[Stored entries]
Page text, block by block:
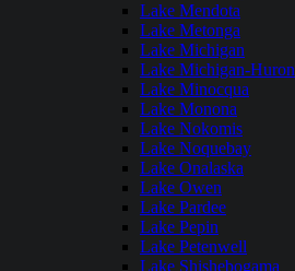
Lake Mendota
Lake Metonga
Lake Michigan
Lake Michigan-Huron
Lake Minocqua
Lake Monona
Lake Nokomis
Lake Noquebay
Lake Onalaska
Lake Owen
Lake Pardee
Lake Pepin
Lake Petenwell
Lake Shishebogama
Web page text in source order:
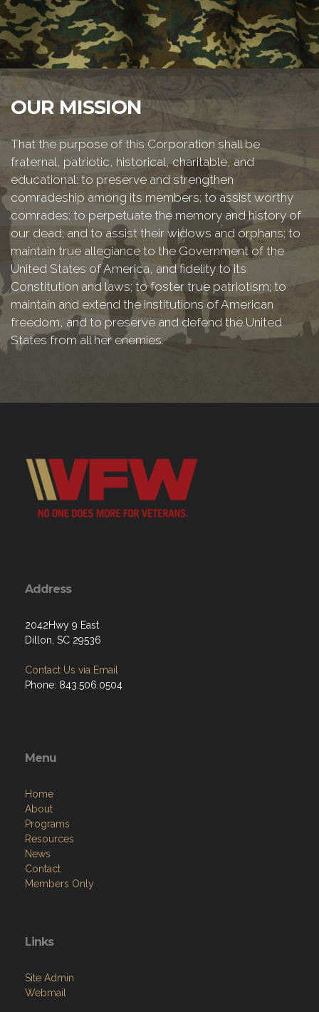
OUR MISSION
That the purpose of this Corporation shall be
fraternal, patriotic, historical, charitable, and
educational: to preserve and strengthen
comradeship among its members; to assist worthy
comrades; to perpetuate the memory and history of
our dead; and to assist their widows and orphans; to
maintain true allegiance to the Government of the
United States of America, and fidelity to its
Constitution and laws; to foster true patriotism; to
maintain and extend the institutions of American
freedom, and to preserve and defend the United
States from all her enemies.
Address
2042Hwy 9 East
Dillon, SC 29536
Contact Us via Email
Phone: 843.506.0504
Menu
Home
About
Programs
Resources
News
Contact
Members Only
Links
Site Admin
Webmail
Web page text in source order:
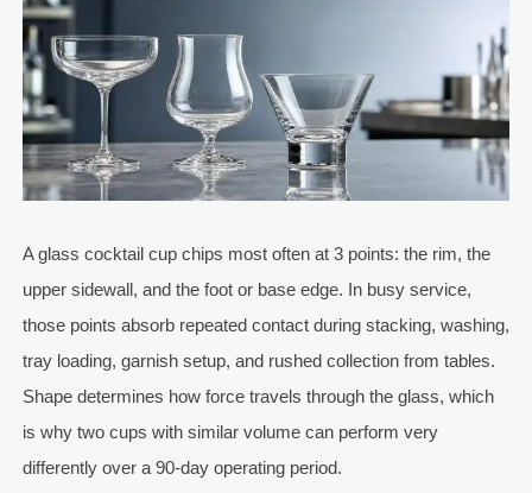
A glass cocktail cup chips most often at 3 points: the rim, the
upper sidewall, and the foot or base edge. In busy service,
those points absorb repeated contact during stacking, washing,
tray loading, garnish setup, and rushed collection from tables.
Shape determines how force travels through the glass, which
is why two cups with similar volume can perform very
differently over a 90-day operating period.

▶ [Problem description]:
Report the lines above that contain "glass".

▶ [Answer section]:
A glass cocktail cup chips most often at 3 points: the rim, the
Shape determines how force travels through the glass, which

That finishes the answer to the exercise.